Der Wiener Jugendstil, der Sezessionsstil, mobilisiert Architekten von Rang und Namen. Während Joseph Maria Olbrich das Sezessionsgebäude entwarf, waren Otto Wagner die Postsparkasse, das Majolika- und das Medaillonhaus, die ehemaligen U-Bahn-Stationenam Karlsplatz und der Kaiserpavillon in Hietzing, die Villa Wagner und dieKirche St. Leopold am Steinhof von Otto Wagner, die erste moderne Kirche der Stadt, neben anderen Meisterwerken, zu verdanken. Auch Josef Hoffmann und Adolf Loos leisten ihren Beitrag. Der Stil der Wiener Secession zeichnet sich durch klare Linien, Symmetrien, Nüchternheit und Funktionalität, verzierte Fassaden, Metallverblendungen, vergoldeten oder bunten Stuck aus. Dann wurde der Aufschwung des Wiener Jugendstils durch den Krieg gestoppt. Später wagte Wien weitere städtebauliche Innovationen. Das Rote Wien entwickelte einen wegweisenden und bemerkenswerten sozialen Wohnungsbau. Und die Wiener Stadtverwaltung gibt weiterhin originellen und inspirierten Architekten und Künstlern die Hand, wie sie es in den 1980er Jahren mit Hundertwasser getan hat.
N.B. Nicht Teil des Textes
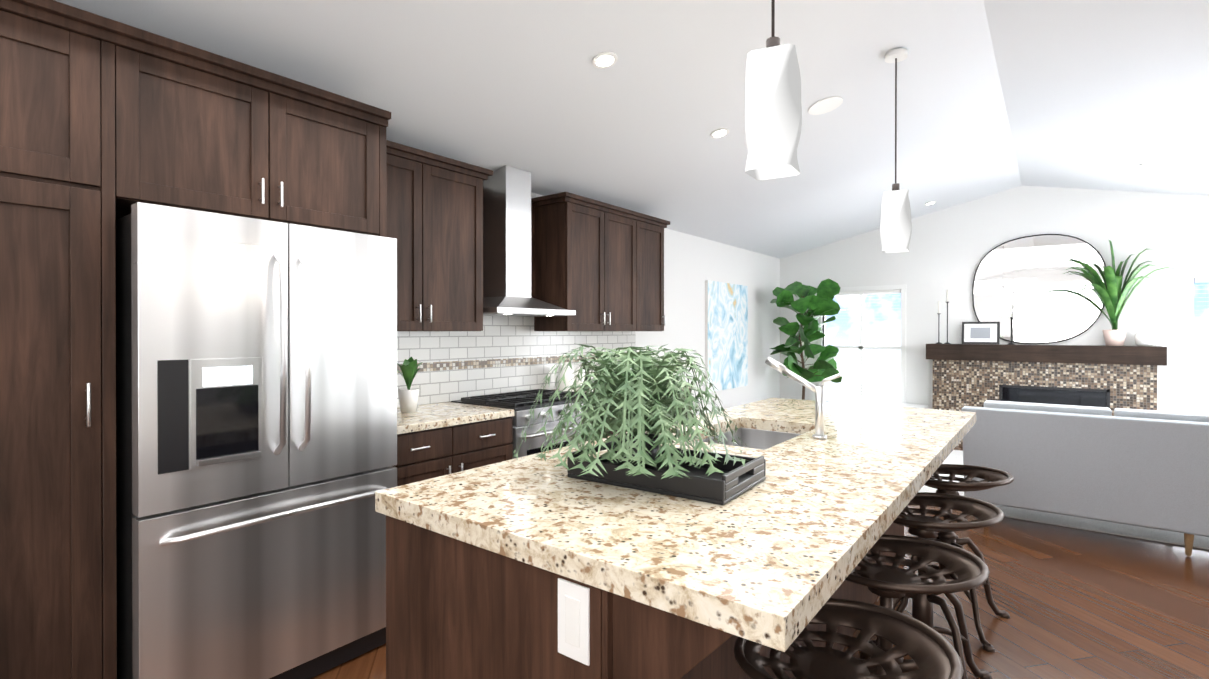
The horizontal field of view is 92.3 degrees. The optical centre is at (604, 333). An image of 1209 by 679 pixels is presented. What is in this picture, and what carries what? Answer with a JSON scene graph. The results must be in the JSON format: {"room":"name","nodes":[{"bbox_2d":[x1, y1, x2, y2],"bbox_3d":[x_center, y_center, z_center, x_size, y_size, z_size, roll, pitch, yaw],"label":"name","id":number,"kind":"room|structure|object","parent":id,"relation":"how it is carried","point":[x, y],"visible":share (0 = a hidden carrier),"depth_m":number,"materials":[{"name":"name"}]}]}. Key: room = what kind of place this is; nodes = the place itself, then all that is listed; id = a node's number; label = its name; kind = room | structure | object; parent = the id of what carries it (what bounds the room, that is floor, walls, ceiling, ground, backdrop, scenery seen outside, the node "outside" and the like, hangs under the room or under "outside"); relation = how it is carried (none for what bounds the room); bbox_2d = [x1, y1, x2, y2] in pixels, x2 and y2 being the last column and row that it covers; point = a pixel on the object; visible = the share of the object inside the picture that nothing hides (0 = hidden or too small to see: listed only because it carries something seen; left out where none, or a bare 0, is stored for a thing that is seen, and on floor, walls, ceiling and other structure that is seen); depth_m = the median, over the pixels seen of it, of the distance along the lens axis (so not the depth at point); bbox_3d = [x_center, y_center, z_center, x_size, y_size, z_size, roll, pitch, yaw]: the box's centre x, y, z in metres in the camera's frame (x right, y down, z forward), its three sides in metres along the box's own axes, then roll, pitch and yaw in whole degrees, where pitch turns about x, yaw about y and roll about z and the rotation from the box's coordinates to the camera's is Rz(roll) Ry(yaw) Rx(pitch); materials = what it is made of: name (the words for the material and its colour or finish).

Heute sind es bahnbrechende Öko-Viertel, die aus dem Boden sprießen, partizipative Wohnhäuser, die entstehen und sogar dieses unglaubliche Hochhaus, das Hoho, das mit seinen 24 Stockwerken der größte Holzturm der Welt ist.
Die wichtigsten Künstler
Neben den unten genannten Hauptvertretern der Sezession kann man folgende Künstler in irgendeiner Weise mit ihr in Verbindung bringen: Oskar Kokoschka, Egon Schiele, Adolf Loos, Leo Putz oder auch František Bílek. Ein Besuch des Belvedere-Palastes, der die größte Sammlung von Klimts Werken beherbergt, sollte man sich nicht entgehen lassen. Verpassen Sie nicht: von Gustav Klimt : Der Kuss (1907) und Judith I (1901), von Egon Schiele: Der Rainerbub (1910), von Oskar Kokoschka: Porträt des Malers Karl Moll (1913) und von Koloman Moser : Selbstporträt (1916).
Gustav Klimt (1862-1918), Maler und Grafiker, 1897 Mitbegründer der Sezession und der Zeitschrift Ver Sacrum (Heiliger Frühling oder Wanderung), die von 1897 bis 1903 das offizielle Organ der Bewegung war. Klimt war Vorsitzender der Sezession und leitete bis 1905 die Ausstellungen im Sezessionspalast. Klimt ist bekannt für seine Frauenakte, reich verzierte und symbolträchtige Allegorien antiker Mythen, die vom Symbolismus und von Freuds Psychoanalyse inspiriert sind.
Otto Wagner (1841-1918), Architekt, trat 1898 der Wiener Secession bei und schuf zahlreiche bemerkenswerte Jugendstilgebäude, die das Stadtbild von Wien prägten.
Josef Hoffmann (1870-1956), Architekt, Mitbegründer der Sezession, sein Hauptwerk ist der Palais Stoclet in Brüssel.
Otto Eckmann (1865-1902), Maler und Grafiker, einer der Hauptvertreter des floralen Jugendstils, Schöpfer eines Alphabets, das zur klassischen Druckschrift des Jugendstils wurde.
Josef Maria Olbrich (1867-1908), Architekt, Mitbegründer der Wiener Secession, schuf den Palast der Secession und bedeutende Werke in Darmstadt, Deutschland.
Koloman Moser (1868-1918), Maler und Designer, Mitbegründer der Wiener Secession, Bühnenbildner für einen Großteil der Sezessionsausstellungen.